# TASK ITEM
Your copy should match the entries exactly, except that it holds no pictures.

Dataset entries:
*** Block opens ***
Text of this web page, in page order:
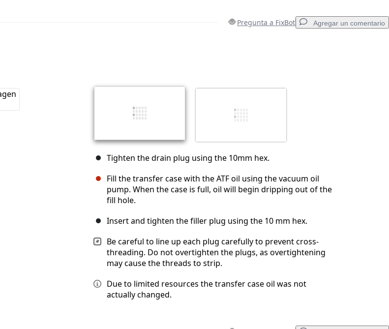
Pregunta a FixBot Agregar un comentario
Tighten the drain plug using the 10mm hex.
Fill the transfer case with the ATF oil using the vacuum oil
pump. When the case is full, oil will begin dripping out of the
fill hole.
Insert and tighten the filler plug using the 10 mm hex.
Be careful to line up each plug carefully to prevent cross-
threading. Do not overtighten the plugs, as overtightening
may cause the threads to strip.
Due to limited resources the transfer case oil was not
actually changed.
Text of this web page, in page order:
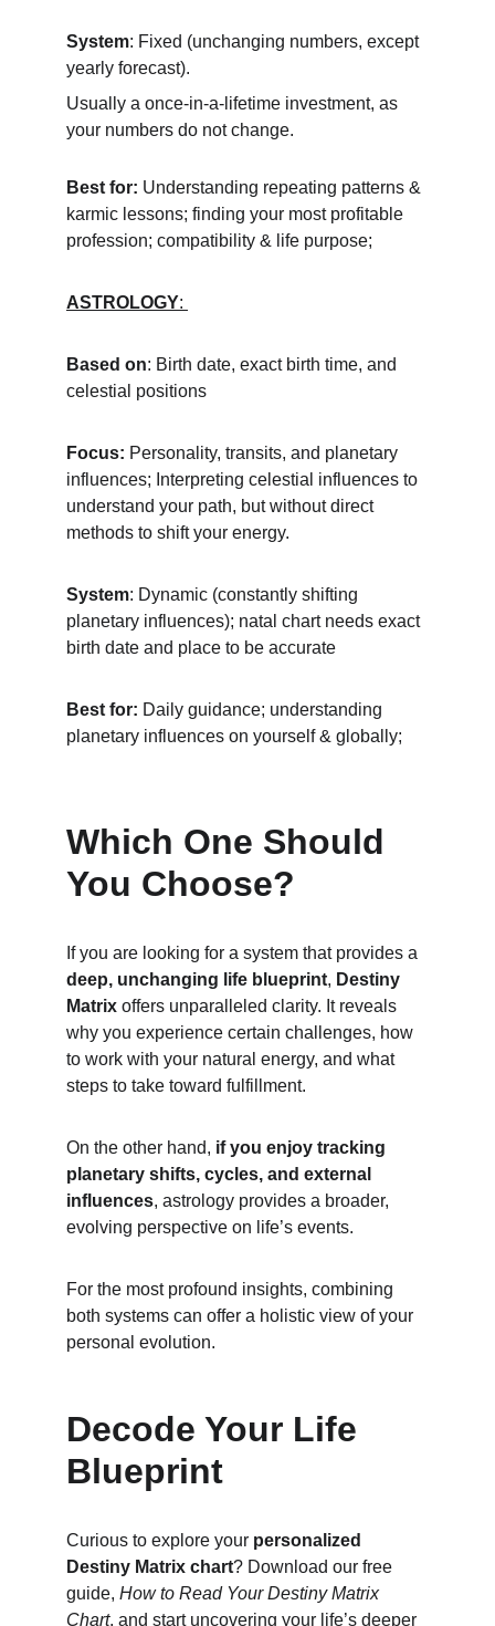
System: Fixed (unchanging numbers, except
yearly forecast).
Usually a once-in-a-lifetime investment, as
your numbers do not change.
Best for: Understanding repeating patterns &
karmic lessons; finding your most profitable
profession; compatibility & life purpose;
ASTROLOGY:
Based on: Birth date, exact birth time, and
celestial positions
Focus: Personality, transits, and planetary
influences; Interpreting celestial influences to
understand your path, but without direct
methods to shift your energy.
System: Dynamic (constantly shifting
planetary influences); natal chart needs exact
birth date and place to be accurate
Best for: Daily guidance; understanding
planetary influences on yourself & globally;
Which One Should
You Choose?
If you are looking for a system that provides a
deep, unchanging life blueprint, Destiny
Matrix offers unparalleled clarity. It reveals
why you experience certain challenges, how
to work with your natural energy, and what
steps to take toward fulfillment.
On the other hand, if you enjoy tracking
planetary shifts, cycles, and external
influences, astrology provides a broader,
evolving perspective on life’s events.
For the most profound insights, combining
both systems can offer a holistic view of your
personal evolution.
Decode Your Life
Blueprint
Curious to explore your personalized
Destiny Matrix chart? Download our free
guide, How to Read Your Destiny Matrix
Chart, and start uncovering your life’s deeper
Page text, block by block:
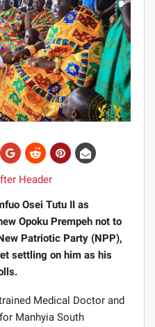
Osei Tutu II as
Opoku Prempeh not to
Patriotic Party (NPP),
settling on him as his
Medical Doctor and
Manhyia South
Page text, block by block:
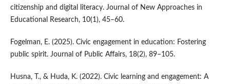
citizenship and digital literacy. Journal of New Approaches in
Educational Research, 10(1), 45–60.
Fogelman, E. (2025). Civic engagement in education: Fostering
public spirit. Journal of Public Affairs, 18(2), 89–105.
Husna, T., & Huda, K. (2022). Civic learning and engagement: A
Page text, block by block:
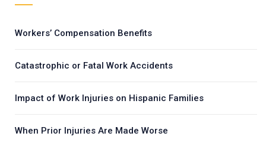
Workers’ Compensation Benefits
Catastrophic or Fatal Work Accidents
Impact of Work Injuries on Hispanic Families
When Prior Injuries Are Made Worse
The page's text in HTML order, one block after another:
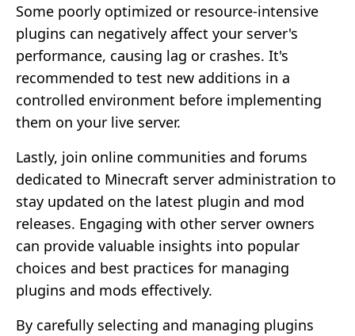
Some poorly optimized or resource-intensive
plugins can negatively affect your server's
performance, causing lag or crashes. It's
recommended to test new additions in a
controlled environment before implementing
them on your live server.
Lastly, join online communities and forums
dedicated to Minecraft server administration to
stay updated on the latest plugin and mod
releases. Engaging with other server owners
can provide valuable insights into popular
choices and best practices for managing
plugins and mods effectively.
By carefully selecting and managing plugins
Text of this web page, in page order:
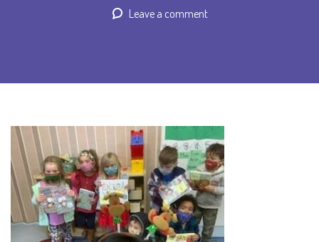
Leave a comment
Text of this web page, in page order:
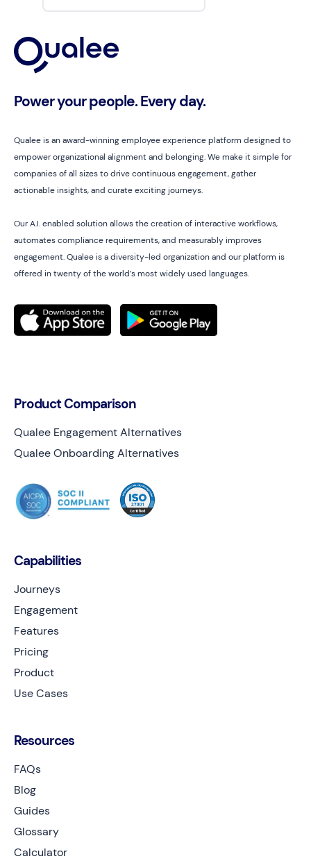
Capabilities
Journeys
Engagement
Features
Pricing
Product
Use Cases
Resources
FAQs
Blog
Guides
Glossary
Calculator
Power your people. Every day.
Qualee is an award-winning employee experience platform designed to
empower organizational alignment and belonging. We make it simple for
companies of all sizes to drive continuous engagement, gather
actionable insights, and curate exciting journeys.
Our A.I. enabled solution allows the creation of interactive workflows,
automates compliance requirements, and measurably improves
engagement. Qualee is a diversity-led organization and our platform is
offered in twenty of the world’s most widely used languages.
Product Comparison
Qualee Engagement Alternatives
Qualee Onboarding Alternatives
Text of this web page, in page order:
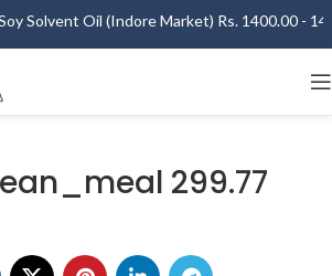
Solvent Oil (Indore Market) Rs. 1400.00 -
299.77
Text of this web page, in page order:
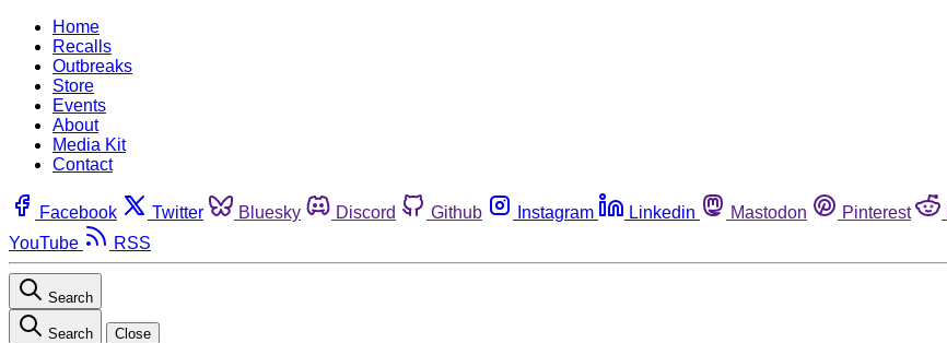
Home
Recalls
Outbreaks
Store
Events
About
Media Kit
Contact
Facebook Twitter Bluesky Discord Github Instagram Linkedin Mastodon Pinterest
YouTube
RSS
Search
Search Close
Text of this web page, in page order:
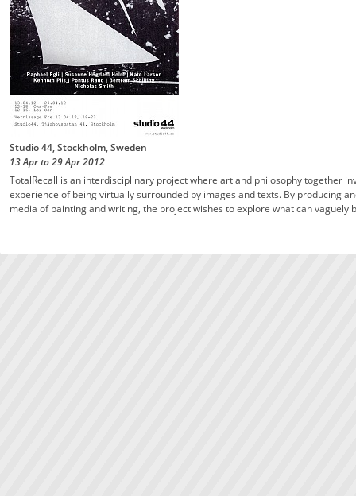
Studio 44, Stockholm, Sweden
13 Aprto29 Apr2012
TotalRecall is an interdisciplinary project where art and philosophy together
experience of being virtually surrounded by images and texts. By producing
media of painting and writing, the project wishes to explore what can vaguely
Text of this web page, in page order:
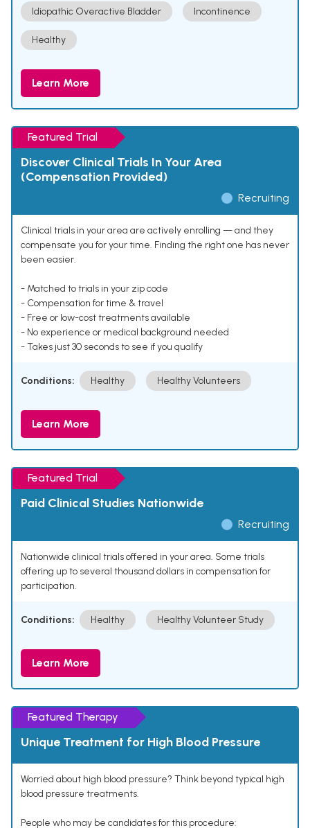
Idiopathic Overactive Bladder Incontinence
Healthy
Learn More
Featured Trial
Discover Clinical Trials In Your Area
(Compensation Provided)
Recruiting
Clinical trials in your area are actively enrolling — and they
compensate you for your time. Finding the right one has never
been easier.
- Matched to trials in your zip code
- Compensation for time & travel
- Free or low-cost treatments available
- No experience or medical background needed
- Takes just 30 seconds to see if you qualify
Conditions: Healthy Healthy Volunteers
Learn More
Featured Trial
Paid Clinical Studies Nationwide
Recruiting
Nationwide clinical trials offered in your area. Some trials
offering up to several thousand dollars in compensation for
participation.
Conditions: Healthy Healthy Volunteer Study
Learn More
Featured Therapy
Unique Treatment for High Blood Pressure
Worried about high blood pressure? Think beyond typical high
blood pressure treatments.
People who may be candidates for this procedure:
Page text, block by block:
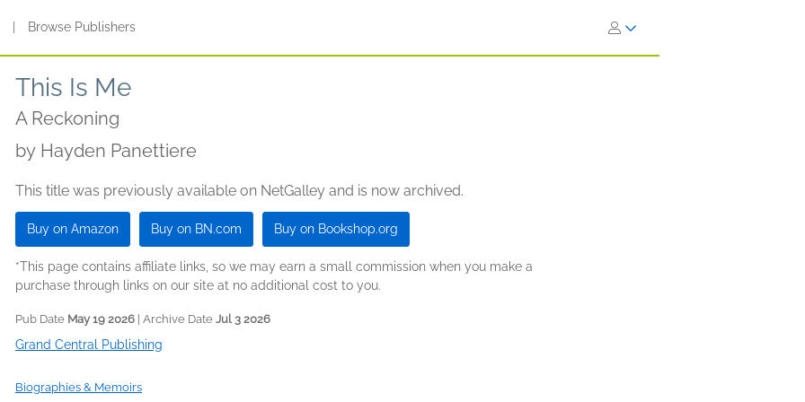
Browse Publishers
This Is Me
A Reckoning
by Hayden Panettiere
This title was previously available on NetGalley and is now archived.
Buy on Amazon Buy on BN.com Buy on Bookshop.org
*This page contains affiliate links, so we may earn a small commission when you make a
purchase through links on our site at no additional cost to you.
Pub Date May 19 2026 | Archive Date Jul 3 2026
Grand Central Publishing
Biographies & Memoirs
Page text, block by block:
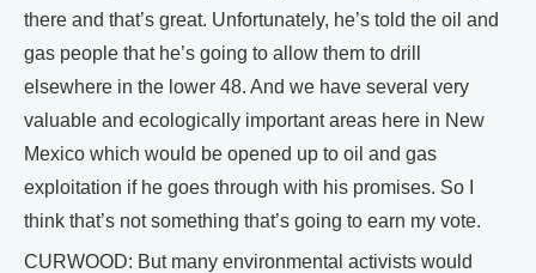
there and that’s great. Unfortunately, he’s told the oil and
gas people that he’s going to allow them to drill
elsewhere in the lower 48. And we have several very
valuable and ecologically important areas here in New
Mexico which would be opened up to oil and gas
exploitation if he goes through with his promises. So I
think that’s not something that’s going to earn my vote.
CURWOOD: But many environmental activists would
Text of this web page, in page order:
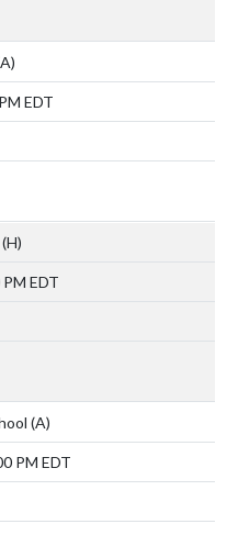
EDT
(H)
EDT
(A)
PM EDT
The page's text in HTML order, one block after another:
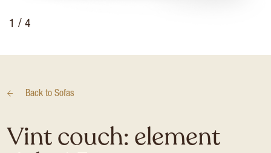
1 / 4
Back to Sofas
Vint couch: element
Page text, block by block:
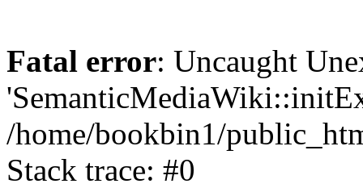
Fatal error: Uncaught
/home/bookbin1/
Stack trace: #0
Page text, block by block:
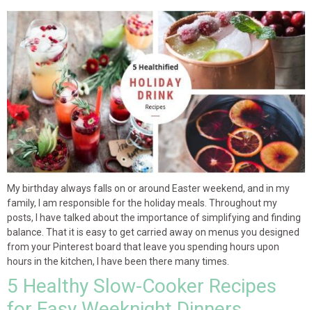
My birthday always falls on or around Easter weekend, and in my
family, I am responsible for the holiday meals. Throughout my
posts, I have talked about the importance of simplifying and finding
balance. That it is easy to get carried away on menus you designed
from your Pinterest board that leave you spending hours upon
hours in the kitchen, I have been there many times.
5 Healthy Slow-Cooker Recipes
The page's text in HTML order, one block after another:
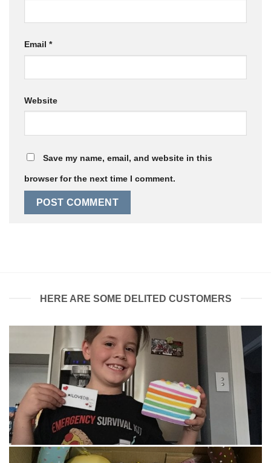
Email *
Website
Save my name, email, and website in this
browser for the next time I comment.
HERE ARE SOME DELITED CUSTOMERS
*** Block closes ***
# FINISHED TASK
Text of this web page, in page order:
Pregunta a FixBot Agregar un comentario
Tighten the drain plug using the 10mm hex.
Fill the transfer case with the ATF oil using the vacuum oil
pump. When the case is full, oil will begin dripping out of the
fill hole.
Insert and tighten the filler plug using the 10 mm hex.
Be careful to line up each plug carefully to prevent cross-
threading. Do not overtighten the plugs, as overtightening
may cause the threads to strip.
Due to limited resources the transfer case oil was not
actually changed.
Text of this web page, in page order:
System: Fixed (unchanging numbers, except
yearly forecast).
Usually a once-in-a-lifetime investment, as
your numbers do not change.
Best for: Understanding repeating patterns &
karmic lessons; finding your most profitable
profession; compatibility & life purpose;
ASTROLOGY:
Based on: Birth date, exact birth time, and
celestial positions
Focus: Personality, transits, and planetary
influences; Interpreting celestial influences to
understand your path, but without direct
methods to shift your energy.
System: Dynamic (constantly shifting
planetary influences); natal chart needs exact
birth date and place to be accurate
Best for: Daily guidance; understanding
planetary influences on yourself & globally;
Which One Should
You Choose?
If you are looking for a system that provides a
deep, unchanging life blueprint, Destiny
Matrix offers unparalleled clarity. It reveals
why you experience certain challenges, how
to work with your natural energy, and what
steps to take toward fulfillment.
On the other hand, if you enjoy tracking
planetary shifts, cycles, and external
influences, astrology provides a broader,
evolving perspective on life’s events.
For the most profound insights, combining
both systems can offer a holistic view of your
personal evolution.
Decode Your Life
Blueprint
Curious to explore your personalized
Destiny Matrix chart? Download our free
guide, How to Read Your Destiny Matrix
Chart, and start uncovering your life’s deeper
Page text, block by block:
Osei Tutu II as
Opoku Prempeh not to
Patriotic Party (NPP),
settling on him as his
Medical Doctor and
Manhyia South
Page text, block by block:
citizenship and digital literacy. Journal of New Approaches in
Educational Research, 10(1), 45–60.
Fogelman, E. (2025). Civic engagement in education: Fostering
public spirit. Journal of Public Affairs, 18(2), 89–105.
Husna, T., & Huda, K. (2022). Civic learning and engagement: A
Page text, block by block:
Workers’ Compensation Benefits
Catastrophic or Fatal Work Accidents
Impact of Work Injuries on Hispanic Families
When Prior Injuries Are Made Worse
The page's text in HTML order, one block after another:
Some poorly optimized or resource-intensive
plugins can negatively affect your server's
performance, causing lag or crashes. It's
recommended to test new additions in a
controlled environment before implementing
them on your live server.
Lastly, join online communities and forums
dedicated to Minecraft server administration to
stay updated on the latest plugin and mod
releases. Engaging with other server owners
can provide valuable insights into popular
choices and best practices for managing
plugins and mods effectively.
By carefully selecting and managing plugins
Text of this web page, in page order:
Leave a comment
Text of this web page, in page order:
Capabilities
Journeys
Engagement
Features
Pricing
Product
Use Cases
Resources
FAQs
Blog
Guides
Glossary
Calculator
Power your people. Every day.
Qualee is an award-winning employee experience platform designed to
empower organizational alignment and belonging. We make it simple for
companies of all sizes to drive continuous engagement, gather
actionable insights, and curate exciting journeys.
Our A.I. enabled solution allows the creation of interactive workflows,
automates compliance requirements, and measurably improves
engagement. Qualee is a diversity-led organization and our platform is
offered in twenty of the world’s most widely used languages.
Product Comparison
Qualee Engagement Alternatives
Qualee Onboarding Alternatives
Text of this web page, in page order:
Solvent Oil (Indore Market) Rs. 1400.00 -
299.77
Text of this web page, in page order:
Home
Recalls
Outbreaks
Store
Events
About
Media Kit
Contact
Facebook Twitter Bluesky Discord Github Instagram Linkedin Mastodon Pinterest
YouTube
RSS
Search
Search Close
Text of this web page, in page order:
Studio 44, Stockholm, Sweden
13 Aprto29 Apr2012
TotalRecall is an interdisciplinary project where art and philosophy together
experience of being virtually surrounded by images and texts. By producing
media of painting and writing, the project wishes to explore what can vaguely
Text of this web page, in page order:
Idiopathic Overactive Bladder Incontinence
Healthy
Learn More
Featured Trial
Discover Clinical Trials In Your Area
(Compensation Provided)
Recruiting
Clinical trials in your area are actively enrolling — and they
compensate you for your time. Finding the right one has never
been easier.
- Matched to trials in your zip code
- Compensation for time & travel
- Free or low-cost treatments available
- No experience or medical background needed
- Takes just 30 seconds to see if you qualify
Conditions: Healthy Healthy Volunteers
Learn More
Featured Trial
Paid Clinical Studies Nationwide
Recruiting
Nationwide clinical trials offered in your area. Some trials
offering up to several thousand dollars in compensation for
participation.
Conditions: Healthy Healthy Volunteer Study
Learn More
Featured Therapy
Unique Treatment for High Blood Pressure
Worried about high blood pressure? Think beyond typical high
blood pressure treatments.
People who may be candidates for this procedure:
Page text, block by block:
Browse Publishers
This Is Me
A Reckoning
by Hayden Panettiere
This title was previously available on NetGalley and is now archived.
Buy on Amazon Buy on BN.com Buy on Bookshop.org
*This page contains affiliate links, so we may earn a small commission when you make a
purchase through links on our site at no additional cost to you.
Pub Date May 19 2026 | Archive Date Jul 3 2026
Grand Central Publishing
Biographies & Memoirs
Page text, block by block:
there and that’s great. Unfortunately, he’s told the oil and
gas people that he’s going to allow them to drill
elsewhere in the lower 48. And we have several very
valuable and ecologically important areas here in New
Mexico which would be opened up to oil and gas
exploitation if he goes through with his promises. So I
think that’s not something that’s going to earn my vote.
CURWOOD: But many environmental activists would
Text of this web page, in page order:
EDT
(H)
EDT
(A)
PM EDT
The page's text in HTML order, one block after another:
1 / 4
Back to Sofas
Vint couch: element
Page text, block by block:
Fatal error: Uncaught
/home/bookbin1/
Stack trace: #0
Page text, block by block:
My birthday always falls on or around Easter weekend, and in my
family, I am responsible for the holiday meals. Throughout my
posts, I have talked about the importance of simplifying and finding
balance. That it is easy to get carried away on menus you designed
from your Pinterest board that leave you spending hours upon
hours in the kitchen, I have been there many times.
5 Healthy Slow-Cooker Recipes
The page's text in HTML order, one block after another:
Email *
Website
Save my name, email, and website in this
browser for the next time I comment.
HERE ARE SOME DELITED CUSTOMERS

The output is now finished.